Nun, die Briten verärgerten Gulbenkian während des Zweiten Weltkriegs. Damals lebte Calouste Gulbenkian in Paris, nach der Eroberung durch die Deutschen technisch gesehen im feindlichen Ausland. Das war für die britische Regierung formaljuristisch eine perfekte Ausrede, Gulbenkians Firmenanteile an verschiedenen Ölkonzernen zu Gunsten britischer Unternehmen zu beschlagnahmen.

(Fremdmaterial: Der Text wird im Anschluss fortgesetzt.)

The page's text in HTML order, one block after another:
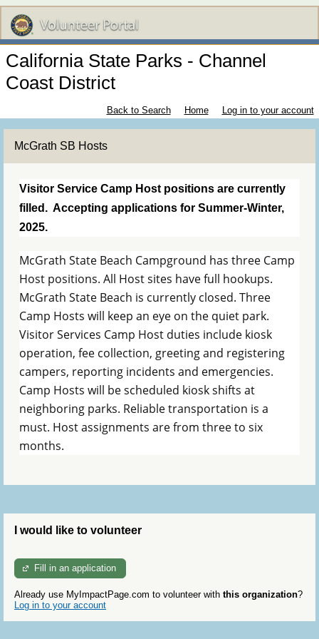
California State Parks - Channel
Coast District
Back to Search Home Log in to your account
McGrath SB Hosts
Visitor Service Camp Host positions are currently
filled. Accepting applications for Summer-Winter,
2025.
McGrath State Beach Campground has three Camp
Host positions. All Host sites have full hookups.
McGrath State Beach is currently closed. Three
Camp Hosts will keep an eye on the quiet park.
Visitor Services Camp Host duties include kiosk
operation, fee collection, greeting and registering
campers, reporting incidents and emergencies.
Camp Hosts will be scheduled kiosk shifts at
neighboring parks. Reliable transportation is a
must. Host assignments are from three to six
months.
I would like to volunteer
Fill in an application
Already use MyImpactPage.com to volunteer with this organization?
Log in to your account
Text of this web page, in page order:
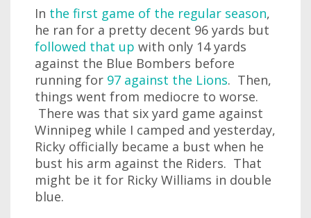
In the first game of the regular season,
he ran for a pretty decent 96 yards but
followed that up with only 14 yards
against the Blue Bombers before
running for 97 against the Lions. Then,
things went from mediocre to worse.
There was that six yard game against
Winnipeg while I camped and yesterday,
Ricky officially became a bust when he
bust his arm against the Riders. That
might be it for Ricky Williams in double
blue.
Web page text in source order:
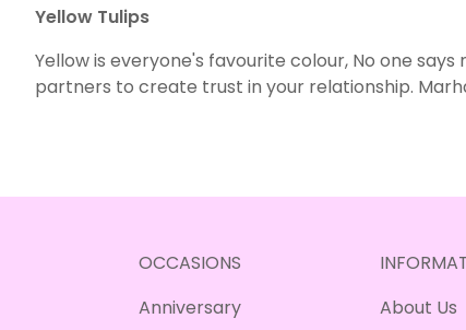
Yellow Tulips
Yellow is everyone's favourite colour, No one
partners to create trust in your relationship.
OCCASIONS
Anniversary
About Us
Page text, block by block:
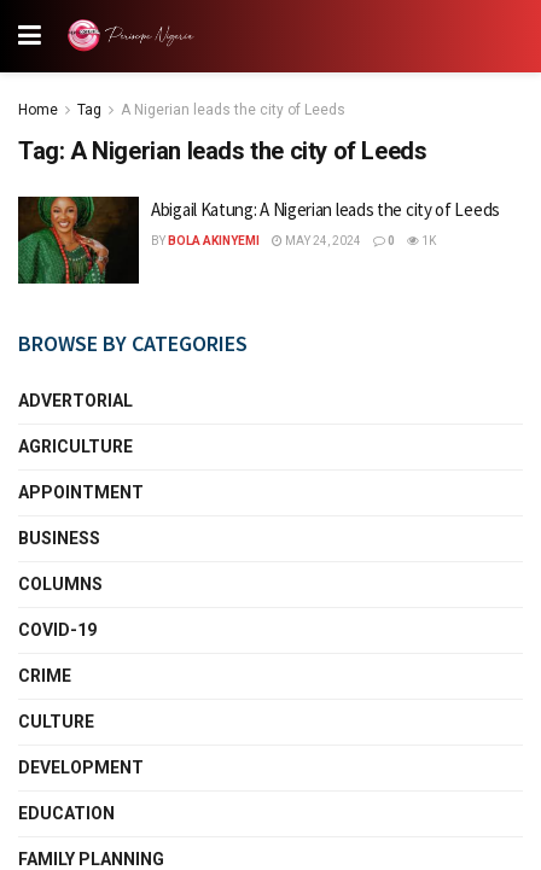
Home Tag A Nigerian leads the city of Leeds
Tag: A Nigerian leads the city of Leeds
Abigail Katung: A Nigerian leads the city of Leeds
BY BOLA AKINYEMI MAY 24, 2024 0 1K
BROWSE BY CATEGORIES
ADVERTORIAL
AGRICULTURE
APPOINTMENT
BUSINESS
COLUMNS
COVID-19
CRIME
CULTURE
DEVELOPMENT
EDUCATION
FAMILY PLANNING
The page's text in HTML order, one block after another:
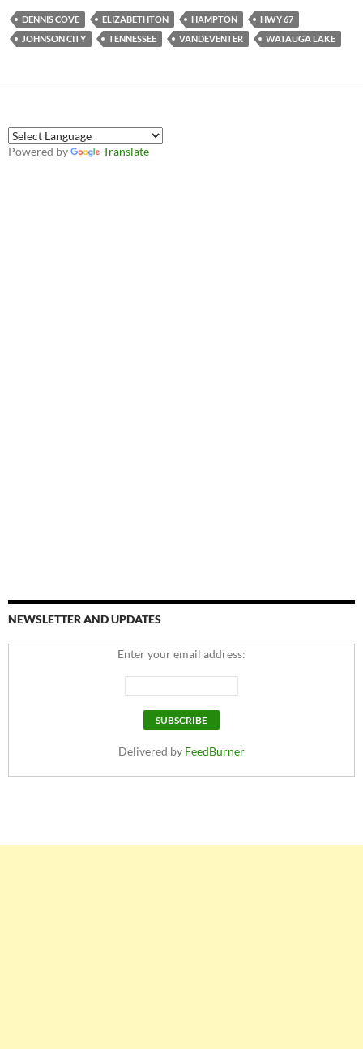
DENNIS COVE ELIZABETHTON HAMPTON
HWY 67
JOHNSON CITY
TENNESSEE VANDEVENTER WATAUGA LAKE
Powered by Translate
NEWSLETTER AND UPDATES
Enter your email address:
Delivered by FeedBurner
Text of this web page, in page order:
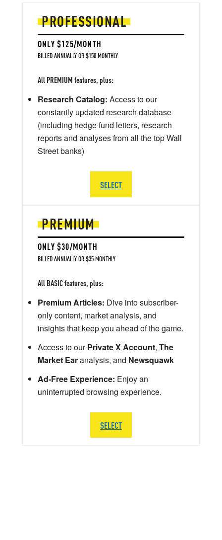
PREMIUM
ONLY $30/MONTH
BILLED ANNUALLY OR $35 MONTHLY
All BASIC features, plus:
Premium Articles: Dive into subscriber-
only content, market analysis, and
insights that keep you ahead of the game.
Access to ourPrivate X Account, The
Market Earanalysis, and Newsquawk
Ad-Free Experience: Enjoy an
uninterrupted browsing experience.
SELECT
PROFESSIONAL
ONLY $125/MONTH
BILLED ANNUALLY OR $150 MONTHLY
All PREMIUM features, plus:
Research Catalog: Access to our
constantly updated research database
(including hedge fund letters, research
reports and analyses from all the top Wall
Street banks)
SELECT
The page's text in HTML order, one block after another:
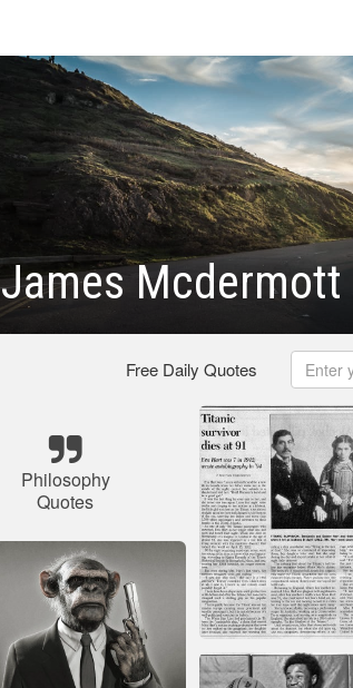
James
Free Daily Quotes
Philosophy
Quotes
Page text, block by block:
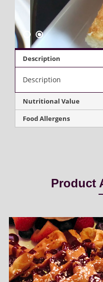
Description
Description
Nutritional Value
Food Allergens
Product
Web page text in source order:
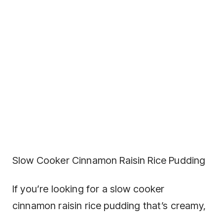
Slow Cooker Cinnamon Raisin Rice Pudding
If you’re looking for a slow cooker
cinnamon raisin rice pudding that’s creamy,
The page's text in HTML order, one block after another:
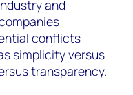
and
conflicts
simplicity versus
transparency.
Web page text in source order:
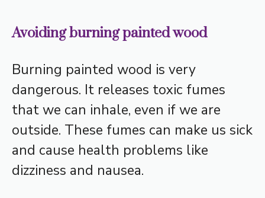
Avoiding burning painted wood
Burning painted wood is very
dangerous. It releases toxic fumes
that we can inhale, even if we are
outside. These fumes can make us sick
and cause health problems like
dizziness and nausea.
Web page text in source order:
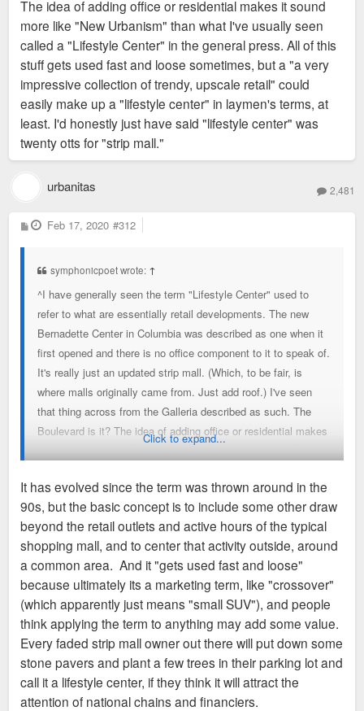
The idea of adding office or residential makes it sound
more like "New Urbanism" than what I've usually seen
called a "Lifestyle Center" in the general press. All of this
stuff gets used fast and loose sometimes, but a "a very
impressive collection of trendy, upscale retail" could
easily make up a "lifestyle center" in laymen's terms, at
least. I'd honestly just have said "lifestyle center" was
twenty otts for "strip mall."
urbanitas 2,481
P
o
Feb 17, 2020 #312
symphonicpoet wrote: ↑
^I have generally seen the term "Lifestyle Center" used to
refer to what are essentially retail developments. The new
Bernadette Center in Columbia was described as one when it
first opened and there is no office component to it to speak of.
It's really just an updated strip mall. (Which, to be fair, is
where malls originally came from. Just add roof.) I've seen
that thing across from the Galleria described as such. The
Boulevard is it? The idea of adding office or residential makes
it sound more like "New Urbanism" than what I've usually
this stuff gets used fast and loose sometimes, but a "a very
impressive collection of trendy, upscale retail" could easily
make up a "lifestyle center" in laymen's terms, at least. I'd
honestly just have said "lifestyle center" was twenty otts for
"strip mall."
Click to expand...
It has evolved since the term was thrown around in the
90s, but the basic concept is to include some other draw
beyond the retail outlets and active hours of the typical
shopping mall, and to center that activity outside, around
a common area. And it "gets used fast and loose"
because ultimately its a marketing term, like "crossover"
(which apparently just means "small SUV"), and people
think applying the term to anything may add some value.
Every faded strip mall owner out there will put down some
stone pavers and plant a few trees in their parking lot and
call it a lifestyle center, if they think it will attract the
attention of national chains and financiers.
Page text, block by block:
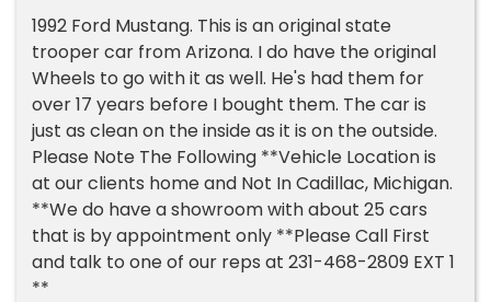
1992 Ford Mustang. This is an original state
trooper car from Arizona. I do have the original
Wheels to go with it as well. He's had them for
over 17 years before I bought them. The car is
just as clean on the inside as it is on the outside.
Please Note The Following **Vehicle Location is
at our clients home and Not In Cadillac, Michigan.
**We do have a showroom with about 25 cars
that is by appointment only **Please Call First
and talk to one of our reps at 231-468-2809 EXT 1
**
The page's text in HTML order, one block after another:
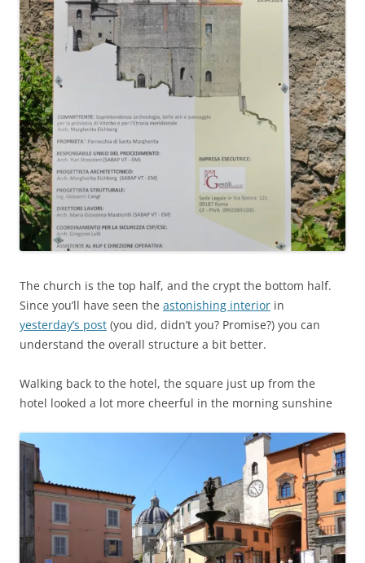
The church is the top half, and the crypt the bottom half.
Since you’ll have seen the astonishing interior in
yesterday’s post (you did, didn’t you? Promise?) you can
understand the overall structure a bit better.
Walking back to the hotel, the square just up from the
hotel looked a lot more cheerful in the morning sunshine
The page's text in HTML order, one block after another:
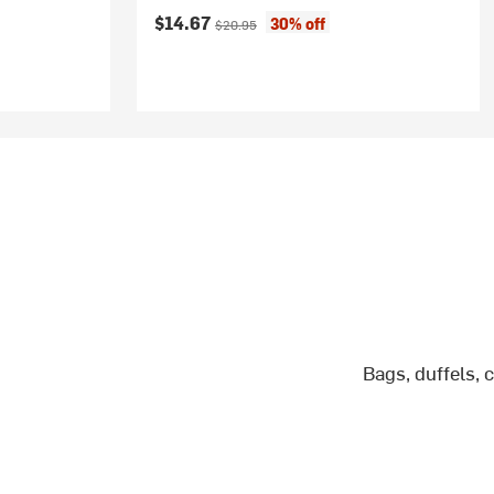
Current price:
$14.67 Original price:
$20.95 30% off
Bags, duffels,
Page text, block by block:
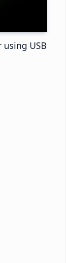
USB
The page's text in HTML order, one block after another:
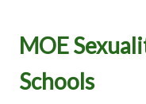
MOE
Schools
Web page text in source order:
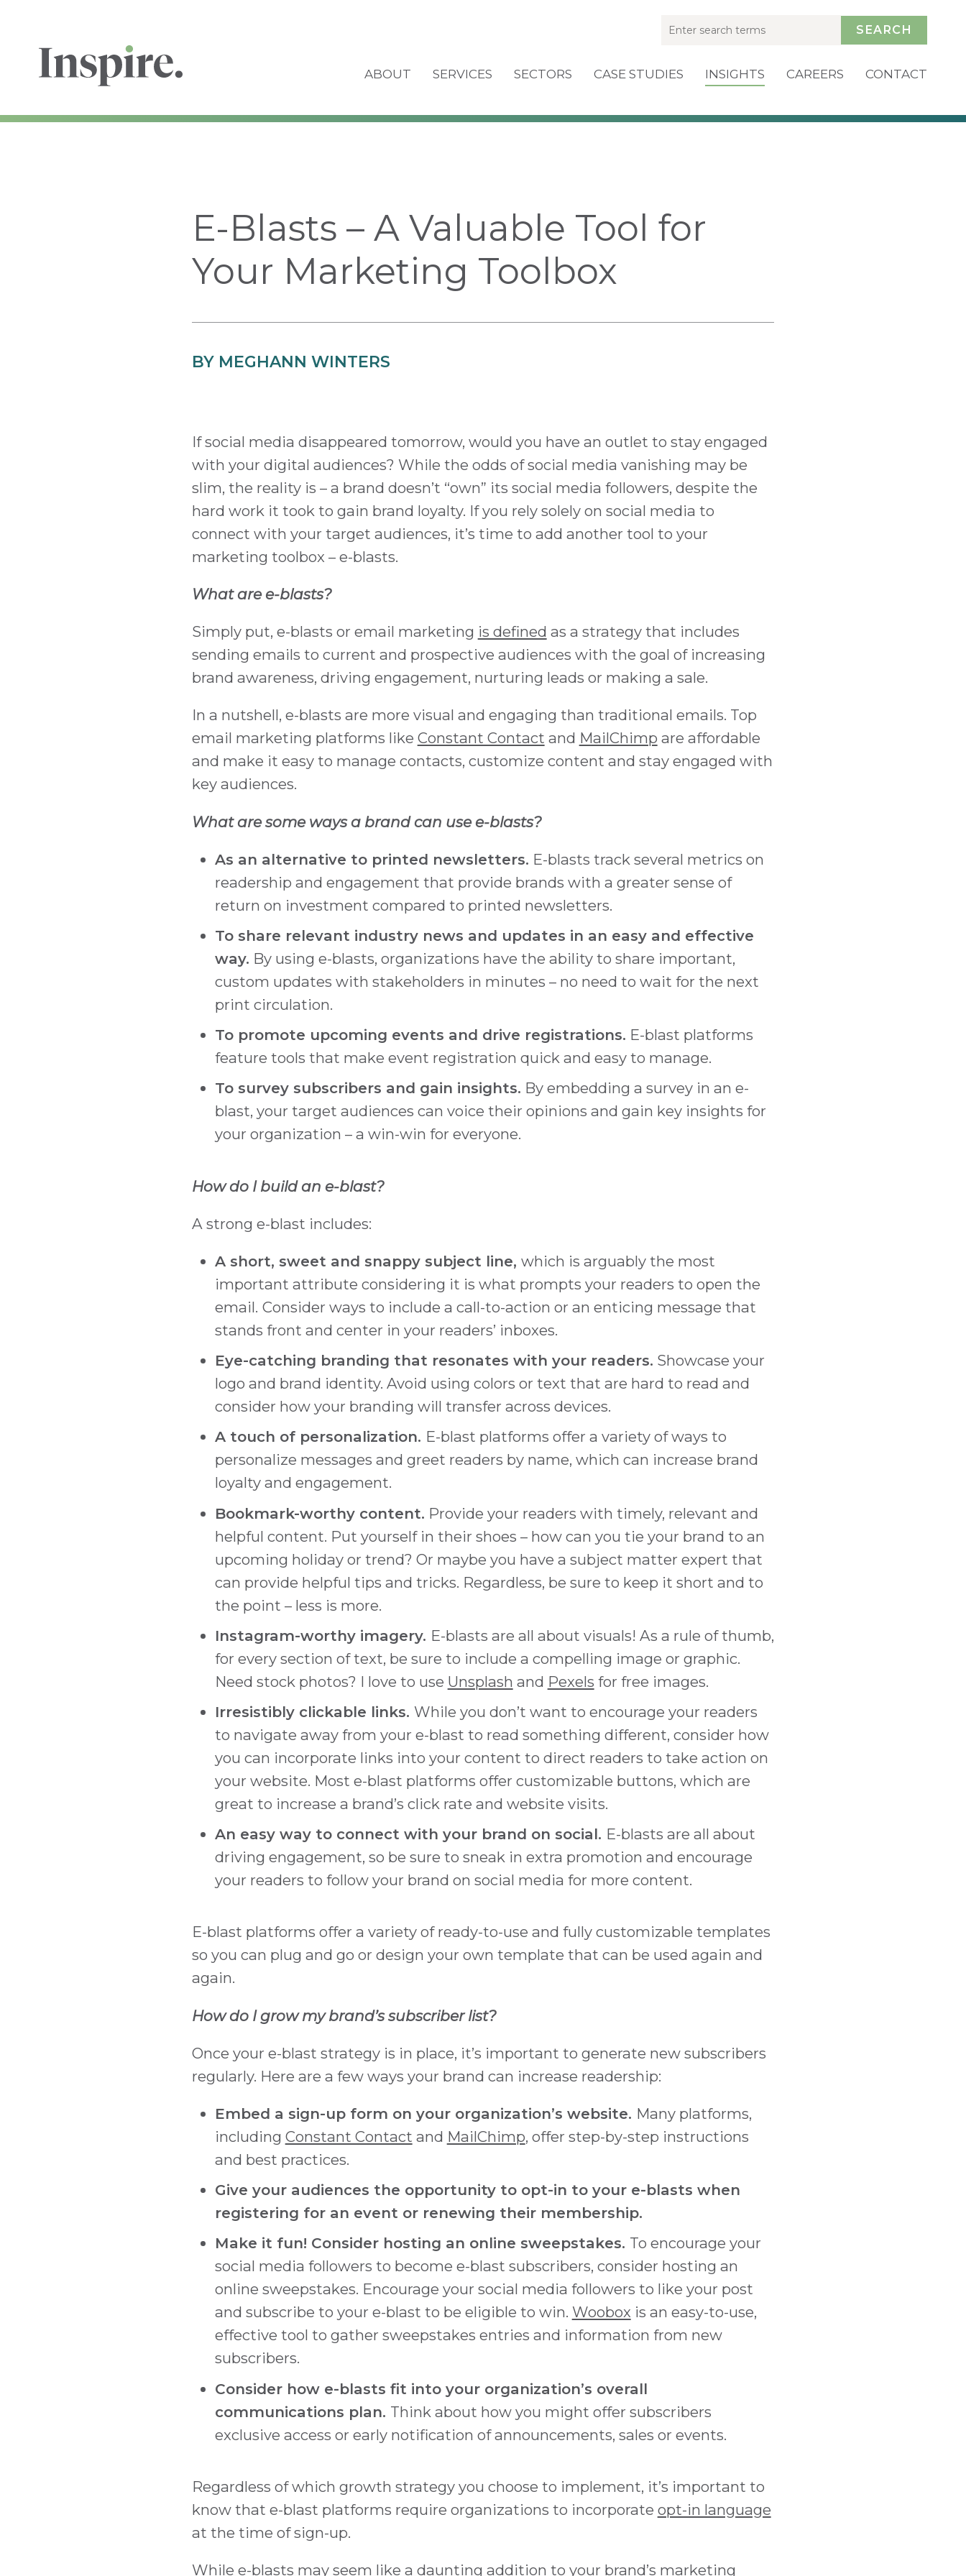
SEARCH
ABOUT SERVICES SECTORS CASE STUDIES INSIGHTS CAREERS CONTACT
E-Blasts – A Valuable Tool for
Your Marketing Toolbox
BY MEGHANN WINTERS
If social media disappeared tomorrow, would you have an outlet to stay engaged
with your digital audiences? While the odds of social media vanishing may be
slim, the reality is – a brand doesn’t “own” its social media followers, despite the
hard work it took to gain brand loyalty. If you rely solely on social media to
connect with your target audiences, it’s time to add another tool to your
marketing toolbox – e-blasts.
What are e-blasts?
Simply put, e-blasts or email marketing is defined as a strategy that includes
sending emails to current and prospective audiences with the goal of increasing
brand awareness, driving engagement, nurturing leads or making a sale.
In a nutshell, e-blasts are more visual and engaging than traditional emails. Top
email marketing platforms like Constant Contact and MailChimp are affordable
and make it easy to manage contacts, customize content and stay engaged with
key audiences.
What are some ways a brand can use e-blasts?
As an alternative to printed newsletters. E-blasts track several metrics on
readership and engagement that provide brands with a greater sense of
return on investment compared to printed newsletters.
To share relevant industry news and updates in an easy and effective
way. By using e-blasts, organizations have the ability to share important,
custom updates with stakeholders in minutes – no need to wait for the next
print circulation.
To promote upcoming events and drive registrations. E-blast platforms
feature tools that make event registration quick and easy to manage.
To survey subscribers and gain insights. By embedding a survey in an e-
blast, your target audiences can voice their opinions and gain key insights for
your organization – a win-win for everyone.
How do I build an e-blast?
A strong e-blast includes:
A short, sweet and snappy subject line, which is arguably the most
important attribute considering it is what prompts your readers to open the
email. Consider ways to include a call-to-action or an enticing message that
stands front and center in your readers’ inboxes.
Eye-catching branding that resonates with your readers. Showcase your
logo and brand identity. Avoid using colors or text that are hard to read and
consider how your branding will transfer across devices.
A touch of personalization. E-blast platforms offer a variety of ways to
personalize messages and greet readers by name, which can increase brand
loyalty and engagement.
Bookmark-worthy content. Provide your readers with timely, relevant and
helpful content. Put yourself in their shoes – how can you tie your brand to an
upcoming holiday or trend? Or maybe you have a subject matter expert that
can provide helpful tips and tricks. Regardless, be sure to keep it short and to
the point – less is more.
Instagram-worthy imagery. E-blasts are all about visuals! As a rule of thumb,
for every section of text, be sure to include a compelling image or graphic.
Need stock photos? I love to use Unsplash and Pexels for free images.
Irresistibly clickable links. While you don’t want to encourage your readers
to navigate away from your e-blast to read something different, consider how
you can incorporate links into your content to direct readers to take action on
your website. Most e-blast platforms offer customizable buttons, which are
great to increase a brand’s click rate and website visits.
An easy way to connect with your brand on social. E-blasts are all about
driving engagement, so be sure to sneak in extra promotion and encourage
your readers to follow your brand on social media for more content.
E-blast platforms offer a variety of ready-to-use and fully customizable templates
so you can plug and go or design your own template that can be used again and
again.
How do I grow my brand’s subscriber list?
Once your e-blast strategy is in place, it’s important to generate new subscribers
regularly. Here are a few ways your brand can increase readership:
Embed a sign-up form on your organization’s website. Many platforms,
including Constant Contact and MailChimp, offer step-by-step instructions
and best practices.
Give your audiences the opportunity to opt-in to your e-blasts when
registering for an event or renewing their membership.
Make it fun! Consider hosting an online sweepstakes. To encourage your
social media followers to become e-blast subscribers, consider hosting an
online sweepstakes. Encourage your social media followers to like your post
and subscribe to your e-blast to be eligible to win. Woobox is an easy-to-use,
effective tool to gather sweepstakes entries and information from new
subscribers.
Consider how e-blasts fit into your organization’s overall
communications plan. Think about how you might offer subscribers
exclusive access or early notification of announcements, sales or events.
Regardless of which growth strategy you choose to implement, it’s important to
know that e-blast platforms require organizations to incorporate opt-in language
at the time of sign-up.
While e-blasts may seem like a daunting addition to your brand’s marketing
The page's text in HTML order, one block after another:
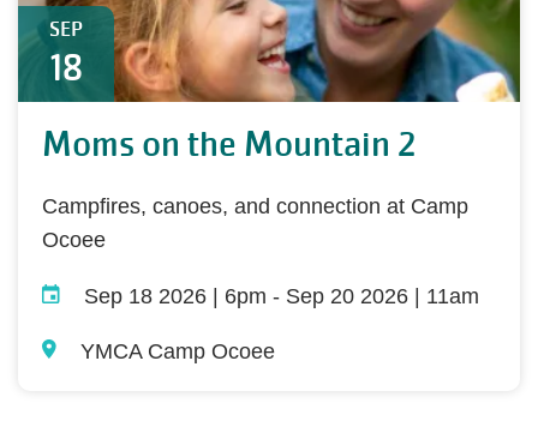
SEP
18
Moms on the Mountain 2
Campfires, canoes, and connection at Camp
Ocoee
Sep 18 2026 | 6pm - Sep 20 2026 | 11am
YMCA Camp Ocoee
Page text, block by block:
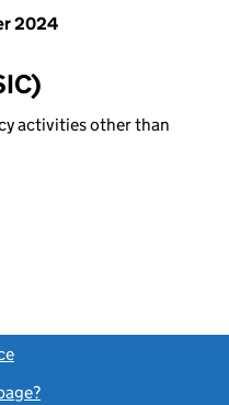
2024
activities other than
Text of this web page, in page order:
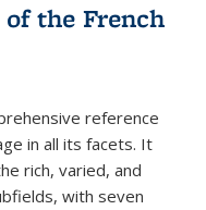
the French
reference
in all its facets. It
rich, varied, and
with seven

Auch wenn Gulbenkian diese Anteile nach Kriegsende zurückerhielt und ihm sein Verlust mit Zins und Zinseszins erstattet wurde, hatte ihn das Vorgehen der britischen Regierung zutiefst erbittert und verletzt.
Deshalb begann Gulbenkian, dem portugiesischen Botschafter zuzuhören, der ihm Portugal als ein neutrales Land schilderte, das sich nicht in den Zweiten Weltkrieg verwickeln ließ. Dass dort der Diktator Salazar mit eiserner Hand herrschte, erschien einem Menschen, der seine Jugend im Osmanischen Reich verbracht hatte, wahrscheinlich als kein Problem. Nach einem persönlichen Besuch in Portugal gewann eine Zusammenarbeit Konturen. Gulbenkian vermachte dem Land nicht nur seine Sammlung, sondern hinterließ auch reichlich Geld, um Portugals Entwicklung vom Agrarstaat zu einem modernen Land westlichen Standards zu unterstützen. Er dotierte seine Stiftungobwohl er übrigens durchaus Kinder hatte - mit 67 Millionen Dollar in Aktien. Heute wird ihr Vermögen auf 4 Milliarden (sic!) Dollar geschätzt.
Davon wird nicht nur Bau und Unterhalt des Lissabonner Museums finanziert, sondern auch viele weitere künstlerische, karitative und wissenschaftliche Projekte. Bibliotheken, Forschungsinstitute, Theater und andere Museen können sich über diesen reichen Geldsegen freuen.
2018 entschied sich der Stiftungsvorstand, die Öl-Holding zu verkaufen und den Erlös in nachhaltige Projekte zu investieren. Seit 2020 vergibt er darüber hinaus den Gulbenkian Prize for Humanity, der
herausragende Individuen des Klimaschutzes auszeichnet. Er ist mit 1 Mio. Euro dotiert. Die erste Preisträgerin war Greta Thunberg.
Aber das ist schon wieder ein ganz anderes Kapitel. Wie sich wohl Calouste Gulbenkian dazu gestellt hätte? Wir können sein Lebenswerk als Sammler und Philanthrop in Lissabon nur bewundern. Reservieren Sie sich einen ganzen Tag für das Museum. Sie werden ihn brauchen!
Kurz vor Drucklegung haben wir erfahren, dass das Gulbenkian Museum derzeit renoviert und im Juli 2026 wieder eröffnet wird. Damit haben Sie mit Ihrer Planung der nächsten Reise nach Lissabon noch etwas Zeit.
Münzkabinette von Charles Cressent (1685-1768), ca. 1750, mit der Darstellung von Münzen und einem Balancier. Foto: KW.